Lo que está detrás de esta polémica absurda nada tiene que ver con indigenismo, al contrario, se trata de los complejos de la propia civilización occidental. La Atlántida, el Edén, el Dorado, las Amazonas, la Fuente de la Eterna Juventud, la Utopía de Moro, son muchos los mitos occidentales que se refieren a un pasado puro y a un estado de inocencia que luego fue corrompido por la civilización.
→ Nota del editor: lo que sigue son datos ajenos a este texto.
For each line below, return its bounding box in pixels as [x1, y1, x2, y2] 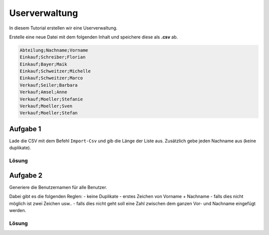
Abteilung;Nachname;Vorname [19, 47, 88, 53]
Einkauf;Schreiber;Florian [19, 54, 86, 60]
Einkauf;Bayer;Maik [19, 61, 67, 67]
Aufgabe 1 [9, 125, 41, 133]
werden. [9, 207, 26, 213]
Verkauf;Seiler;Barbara [19, 82, 78, 88]
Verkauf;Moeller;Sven [19, 103, 73, 109]
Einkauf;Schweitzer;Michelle [19, 68, 91, 74]
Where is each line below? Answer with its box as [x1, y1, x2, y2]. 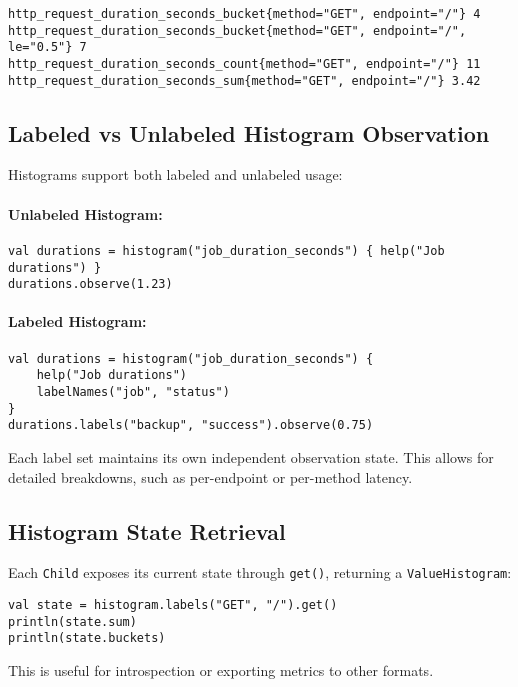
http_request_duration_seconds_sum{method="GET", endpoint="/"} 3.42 [8, 73, 481, 88]
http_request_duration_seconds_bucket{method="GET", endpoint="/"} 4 [8, 7, 481, 21]
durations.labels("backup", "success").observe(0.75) [8, 418, 374, 433]
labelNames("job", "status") [36, 384, 230, 399]
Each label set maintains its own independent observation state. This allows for [8, 446, 494, 467]
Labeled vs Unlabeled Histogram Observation [8, 117, 490, 148]
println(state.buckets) [8, 631, 166, 646]
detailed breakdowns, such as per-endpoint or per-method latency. [8, 466, 413, 487]
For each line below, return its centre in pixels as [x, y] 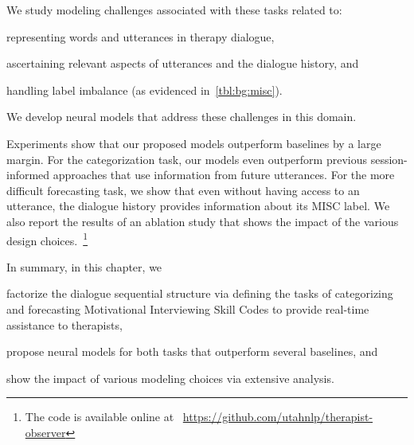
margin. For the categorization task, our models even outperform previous [187, 159]
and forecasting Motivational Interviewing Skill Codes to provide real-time [188, 308]
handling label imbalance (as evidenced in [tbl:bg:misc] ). [145, 90]
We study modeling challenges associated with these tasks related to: [174, 10]
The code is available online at [100, 417]
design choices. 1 [47, 239]
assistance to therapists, [64, 324]
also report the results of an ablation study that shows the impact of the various [203, 221]
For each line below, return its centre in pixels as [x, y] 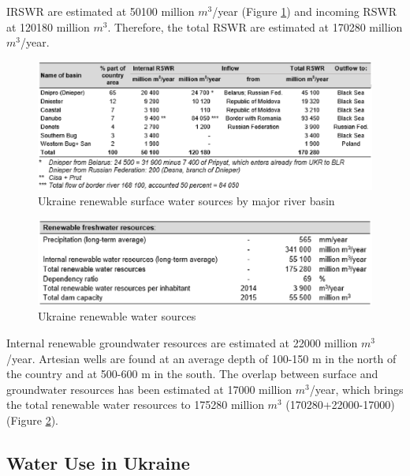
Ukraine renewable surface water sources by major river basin [186, 201]
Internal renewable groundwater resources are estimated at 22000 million [182, 342]
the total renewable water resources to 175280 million [135, 405]
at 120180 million [48, 26]
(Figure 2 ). [32, 420]
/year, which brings [356, 389]
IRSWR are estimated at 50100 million [101, 11]
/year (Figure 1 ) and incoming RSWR [305, 11]
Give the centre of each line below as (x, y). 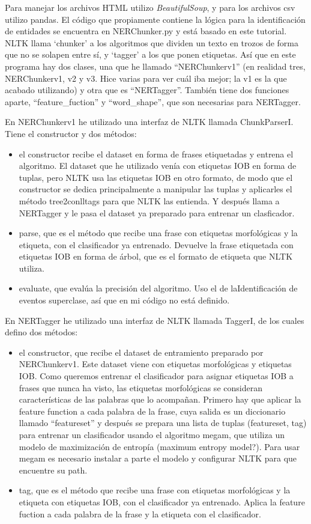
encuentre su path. (53, 470)
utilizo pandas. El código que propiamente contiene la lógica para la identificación (155, 19)
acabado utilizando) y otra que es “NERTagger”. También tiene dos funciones (147, 90)
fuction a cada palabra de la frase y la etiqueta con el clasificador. (140, 513)
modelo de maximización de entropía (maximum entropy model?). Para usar (159, 446)
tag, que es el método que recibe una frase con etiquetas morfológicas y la (155, 490)
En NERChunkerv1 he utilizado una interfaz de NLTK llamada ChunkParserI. (149, 122)
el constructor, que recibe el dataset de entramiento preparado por (141, 352)
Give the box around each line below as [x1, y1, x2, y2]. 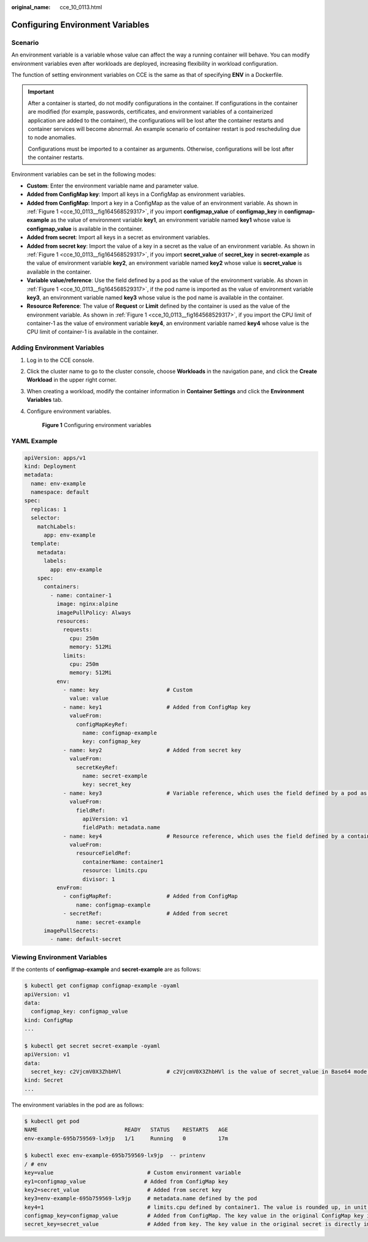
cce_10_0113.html [59, 4, 102, 10]
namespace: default [31, 489, 90, 496]
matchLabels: [37, 523, 77, 530]
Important [28, 88, 55, 95]
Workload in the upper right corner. [26, 376, 117, 383]
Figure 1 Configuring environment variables [42, 421, 151, 428]
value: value [69, 695, 109, 702]
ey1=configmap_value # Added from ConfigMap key [24, 1177, 228, 1185]
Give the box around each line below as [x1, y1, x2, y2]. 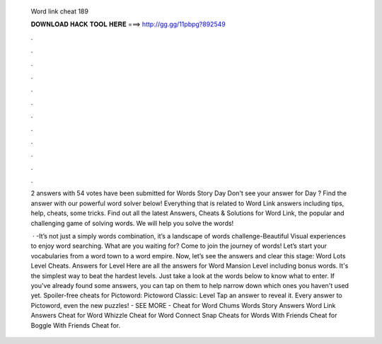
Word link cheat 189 [30, 7, 88, 16]
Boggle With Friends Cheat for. [30, 321, 120, 329]
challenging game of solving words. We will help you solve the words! [30, 219, 234, 227]
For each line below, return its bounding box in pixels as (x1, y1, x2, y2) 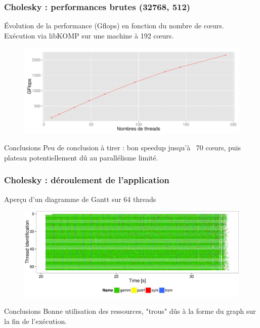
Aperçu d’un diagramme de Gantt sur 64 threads (4, 193, 156, 204)
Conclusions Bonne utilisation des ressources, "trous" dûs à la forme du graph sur (4, 306, 256, 316)
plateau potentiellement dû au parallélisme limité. (4, 152, 158, 162)
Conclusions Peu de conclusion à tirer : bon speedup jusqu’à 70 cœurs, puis (4, 142, 241, 153)
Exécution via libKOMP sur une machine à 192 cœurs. (4, 30, 174, 40)
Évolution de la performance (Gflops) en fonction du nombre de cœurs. (4, 20, 224, 31)
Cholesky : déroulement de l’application (4, 174, 169, 186)
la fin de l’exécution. (4, 315, 67, 326)
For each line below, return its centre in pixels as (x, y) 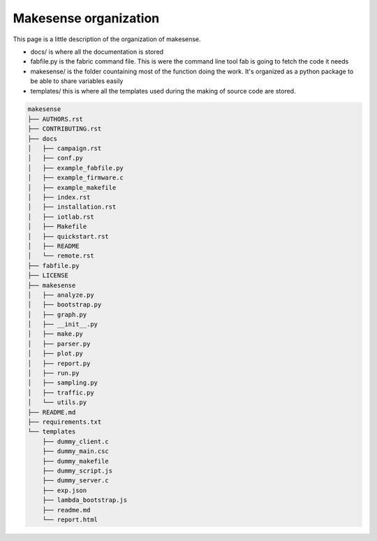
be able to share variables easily (77, 81)
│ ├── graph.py (57, 314)
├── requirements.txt (65, 422)
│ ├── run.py (53, 373)
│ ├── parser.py (59, 343)
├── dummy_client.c (76, 441)
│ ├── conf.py (56, 158)
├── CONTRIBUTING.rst (65, 129)
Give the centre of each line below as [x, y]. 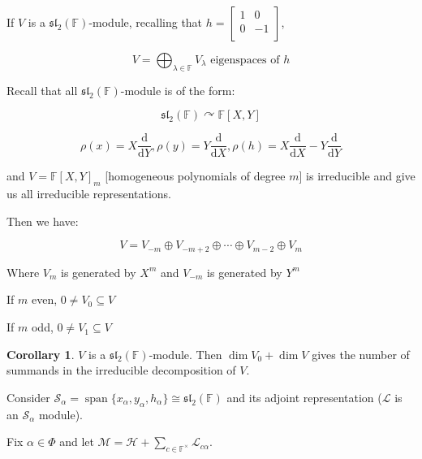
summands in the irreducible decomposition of [121, 370]
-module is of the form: [178, 90]
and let [77, 442]
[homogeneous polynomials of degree [195, 176]
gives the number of [361, 354]
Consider [28, 397]
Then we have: [43, 221]
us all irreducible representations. [89, 194]
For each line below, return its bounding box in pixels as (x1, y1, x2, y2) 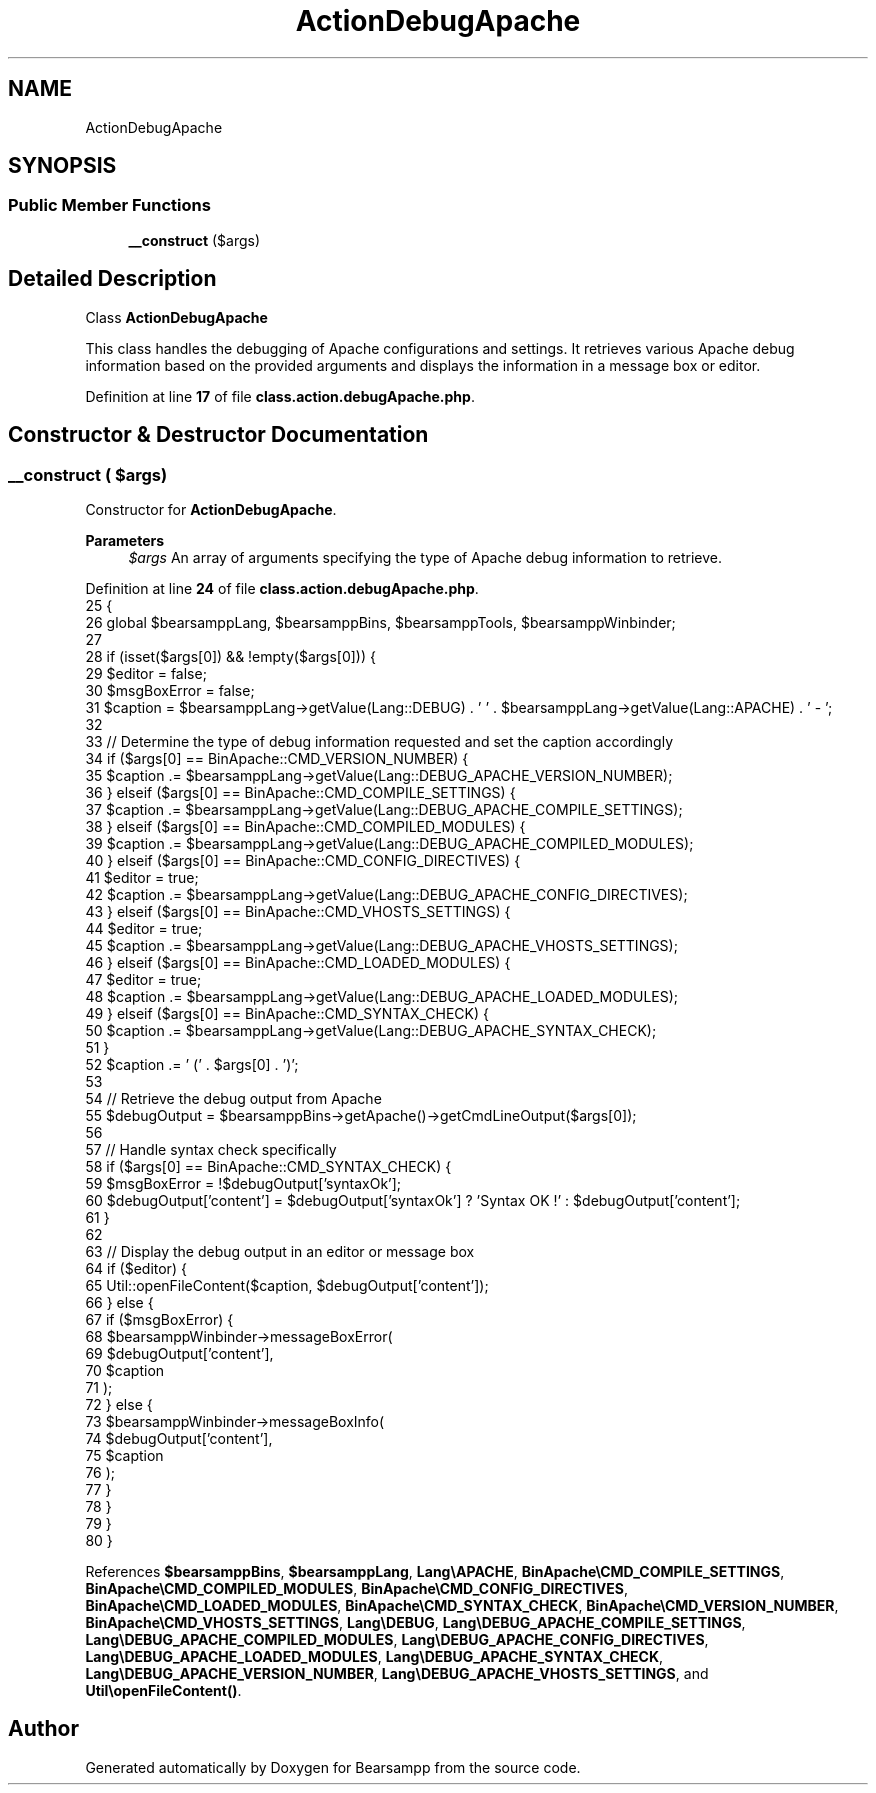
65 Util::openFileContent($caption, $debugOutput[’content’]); (85, 1276, 489, 1294)
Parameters (85, 531, 165, 549)
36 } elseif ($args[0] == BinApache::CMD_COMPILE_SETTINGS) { (85, 783, 516, 801)
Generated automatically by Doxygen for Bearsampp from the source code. (85, 1758, 581, 1776)
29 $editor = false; (85, 664, 207, 682)
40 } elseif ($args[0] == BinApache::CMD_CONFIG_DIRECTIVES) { (85, 851, 521, 869)
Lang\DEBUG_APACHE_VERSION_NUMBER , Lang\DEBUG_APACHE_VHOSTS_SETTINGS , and (85, 1664, 709, 1682)
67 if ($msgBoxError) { (85, 1310, 234, 1328)
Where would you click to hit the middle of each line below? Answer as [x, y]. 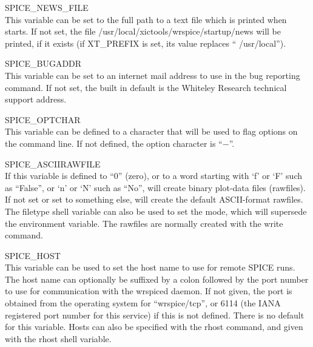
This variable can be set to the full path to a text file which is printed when [146, 19]
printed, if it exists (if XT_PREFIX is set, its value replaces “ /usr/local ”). [146, 43]
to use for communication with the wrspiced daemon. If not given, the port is [149, 291]
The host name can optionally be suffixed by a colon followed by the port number [157, 279]
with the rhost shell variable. [58, 338]
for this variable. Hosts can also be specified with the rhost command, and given [154, 327]
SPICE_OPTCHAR [43, 119]
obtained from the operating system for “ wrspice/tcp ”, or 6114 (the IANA [143, 303]
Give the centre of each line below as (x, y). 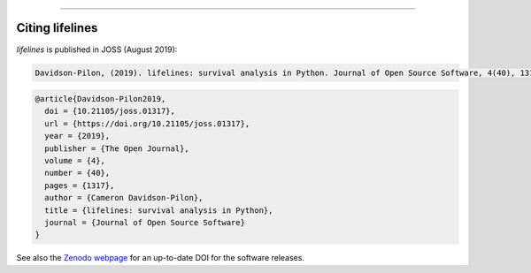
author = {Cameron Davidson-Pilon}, (124, 198)
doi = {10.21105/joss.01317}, (110, 111)
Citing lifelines (57, 28)
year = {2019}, (77, 136)
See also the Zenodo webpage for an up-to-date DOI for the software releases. (161, 258)
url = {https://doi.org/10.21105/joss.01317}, (147, 123)
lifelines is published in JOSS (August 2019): (97, 49)
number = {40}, (77, 173)
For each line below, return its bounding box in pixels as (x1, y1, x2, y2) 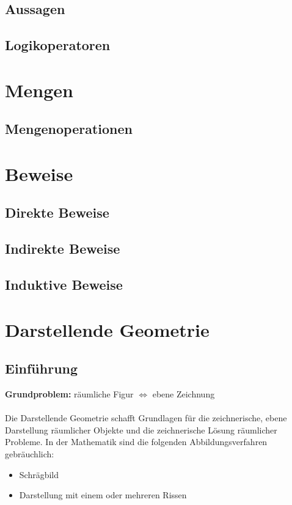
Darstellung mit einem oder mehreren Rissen (19, 488, 187, 501)
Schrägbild (19, 468, 59, 481)
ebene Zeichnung (152, 388, 215, 400)
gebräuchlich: (5, 447, 54, 460)
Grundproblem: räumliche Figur (5, 388, 134, 400)
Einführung (5, 359, 78, 378)
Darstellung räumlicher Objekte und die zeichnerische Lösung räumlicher (5, 423, 277, 436)
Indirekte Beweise (5, 239, 120, 258)
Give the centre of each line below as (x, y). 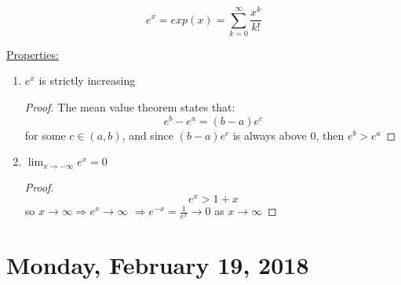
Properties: (33, 54)
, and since (148, 135)
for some (45, 135)
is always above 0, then (288, 135)
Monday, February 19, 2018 (158, 265)
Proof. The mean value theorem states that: (130, 107)
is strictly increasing (87, 80)
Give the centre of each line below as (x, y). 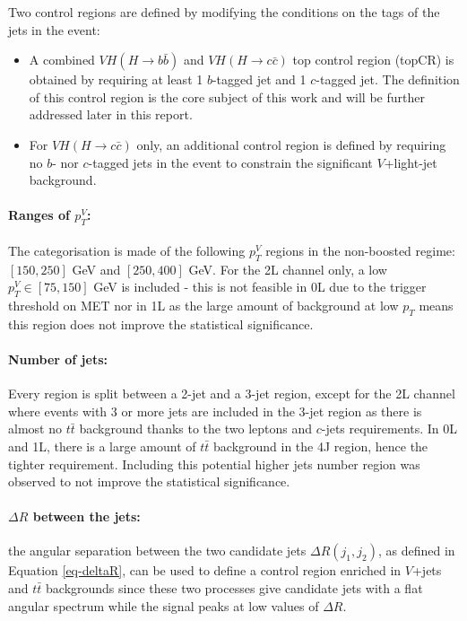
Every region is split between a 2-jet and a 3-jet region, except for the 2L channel (232, 394)
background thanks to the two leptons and (196, 429)
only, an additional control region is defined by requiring (291, 144)
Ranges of (39, 215)
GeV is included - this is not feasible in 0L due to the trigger (260, 287)
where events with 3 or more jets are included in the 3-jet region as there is (215, 411)
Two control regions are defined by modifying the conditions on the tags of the (224, 12)
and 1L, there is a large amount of (102, 446)
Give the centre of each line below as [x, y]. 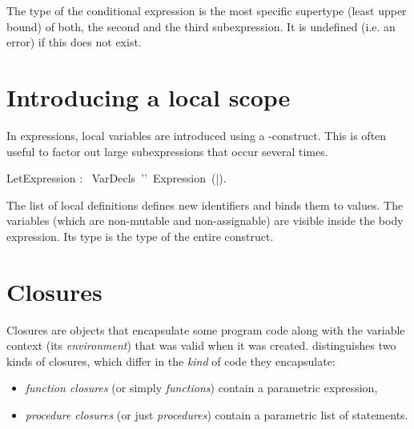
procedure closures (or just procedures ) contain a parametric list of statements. [217, 414]
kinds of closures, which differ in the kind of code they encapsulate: [171, 361]
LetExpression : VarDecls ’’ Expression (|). [117, 178]
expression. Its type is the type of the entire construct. [140, 236]
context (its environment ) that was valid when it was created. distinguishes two [201, 345]
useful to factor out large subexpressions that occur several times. [167, 151]
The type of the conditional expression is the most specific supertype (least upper [207, 10]
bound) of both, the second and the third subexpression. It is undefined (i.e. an [201, 26]
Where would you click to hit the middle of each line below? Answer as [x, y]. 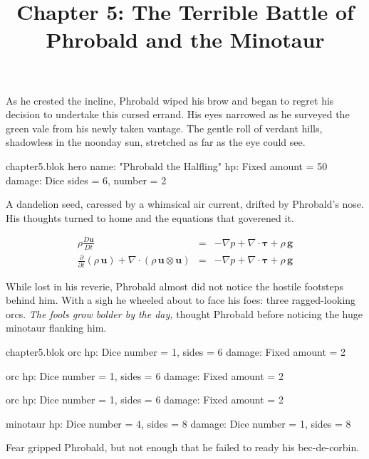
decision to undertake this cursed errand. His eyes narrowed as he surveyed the [178, 114]
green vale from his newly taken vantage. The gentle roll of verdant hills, [164, 128]
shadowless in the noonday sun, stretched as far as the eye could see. [156, 142]
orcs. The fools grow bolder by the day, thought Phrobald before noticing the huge [184, 313]
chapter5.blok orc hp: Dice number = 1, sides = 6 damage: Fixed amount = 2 [176, 351]
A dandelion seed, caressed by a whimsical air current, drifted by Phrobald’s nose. [185, 204]
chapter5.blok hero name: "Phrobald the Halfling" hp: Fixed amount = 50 [167, 165]
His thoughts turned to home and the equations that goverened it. [150, 217]
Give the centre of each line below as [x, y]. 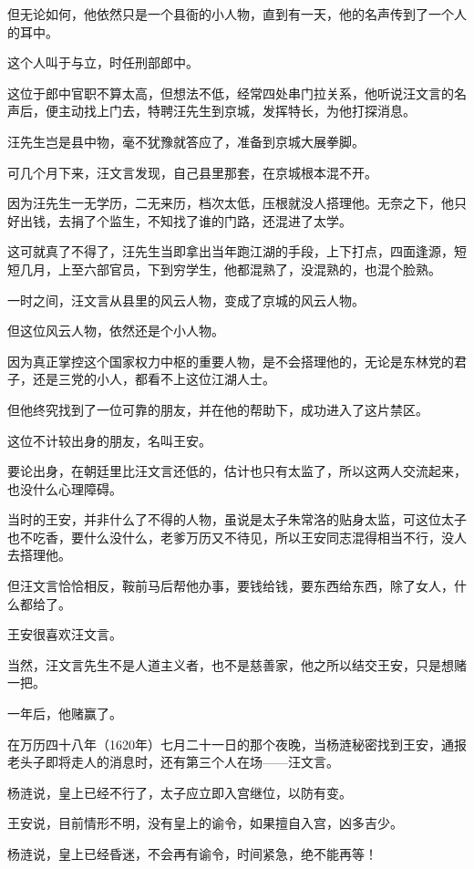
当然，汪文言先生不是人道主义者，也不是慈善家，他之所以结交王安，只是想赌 [237, 664]
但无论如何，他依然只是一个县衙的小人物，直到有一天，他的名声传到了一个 [231, 14]
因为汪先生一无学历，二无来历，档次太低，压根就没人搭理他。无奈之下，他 [231, 203]
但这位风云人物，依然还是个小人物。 [116, 331]
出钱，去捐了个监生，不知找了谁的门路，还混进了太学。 [185, 220]
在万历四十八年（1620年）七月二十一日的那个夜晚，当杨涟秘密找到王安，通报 [237, 744]
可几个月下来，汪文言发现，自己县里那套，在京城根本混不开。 [192, 172]
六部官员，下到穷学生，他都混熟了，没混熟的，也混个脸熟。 [262, 269]
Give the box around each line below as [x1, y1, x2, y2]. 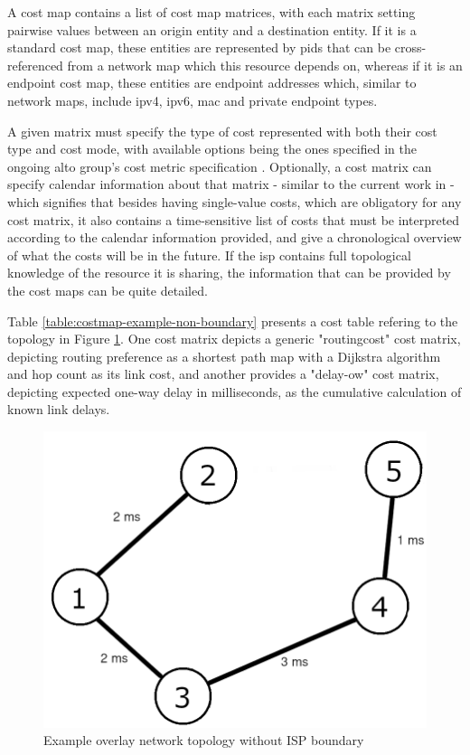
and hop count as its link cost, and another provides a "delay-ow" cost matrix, [7, 364, 439, 383]
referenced [7, 55, 63, 74]
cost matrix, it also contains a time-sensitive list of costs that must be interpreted [7, 210, 460, 229]
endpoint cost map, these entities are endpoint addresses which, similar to [7, 73, 417, 92]
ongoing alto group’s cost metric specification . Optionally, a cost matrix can [7, 156, 432, 175]
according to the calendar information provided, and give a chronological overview [7, 228, 462, 247]
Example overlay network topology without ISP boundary [43, 731, 364, 750]
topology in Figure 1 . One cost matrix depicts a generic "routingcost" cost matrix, [7, 329, 461, 348]
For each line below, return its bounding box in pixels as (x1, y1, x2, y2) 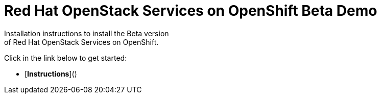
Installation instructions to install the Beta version (4, 29, 169, 38)
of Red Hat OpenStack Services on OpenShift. (4, 37, 159, 46)
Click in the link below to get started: (4, 53, 127, 62)
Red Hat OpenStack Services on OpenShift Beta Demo (4, 2, 377, 19)
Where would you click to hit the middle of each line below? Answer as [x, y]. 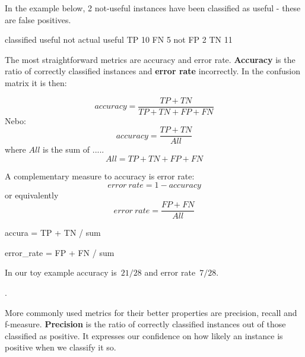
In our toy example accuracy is [61, 272]
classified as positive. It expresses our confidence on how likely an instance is [144, 335]
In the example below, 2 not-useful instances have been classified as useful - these [153, 8]
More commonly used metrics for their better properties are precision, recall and [151, 312]
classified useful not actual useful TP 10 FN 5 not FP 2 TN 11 [119, 40]
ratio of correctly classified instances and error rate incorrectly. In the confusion [152, 71]
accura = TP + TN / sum [53, 233]
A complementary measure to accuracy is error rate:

Este complejo de civilización corruptora que se había macerado en Occidente durante tanto tiempo, fue relanzado a partir de la conquista de América en su versión del mito del Buen Salvaje descrito por Carlos Rangel así:

“Buscando lo que pre-existía en su deseo, los descubridores crearon el mito más potente de los tiempos modernos: El Buen Salvaje, versión “americanizada” o “americanista” del mito de la inocencia humana antes de la caída… En forma mucho más vívida e inmediata que sus antecedentes, el mito del Buen Salvaje responde a las angustias características de la civilización europea, occidental, cristiana, historicista. Si el hombre fue bueno y es la civilización la que lo ha corrompido, si hubo una Edad de Oro y estamos en una Edad de Hierro o de Bronce, no puede haber mayor maravilla que encontrar ese tiempo primitivo coexistiendo con nuestro tiempo, y constatar que en efecto hombres incontaminados por la civilización, han permanecido inocentes… Por causa del mito del Buen Salvaje, Occidente sufre hoy de un absurdo complejo de culpa, íntimamente convencido de haber corrompido con su civilización a los demás pueblos de la tierra, agrupados genéricamente bajo el calificativo de “Tercer Mundo”, los cuales sin la influencia occidental habrían supuestamente permanecido tan felices como Adán y tan puros como el diamante”.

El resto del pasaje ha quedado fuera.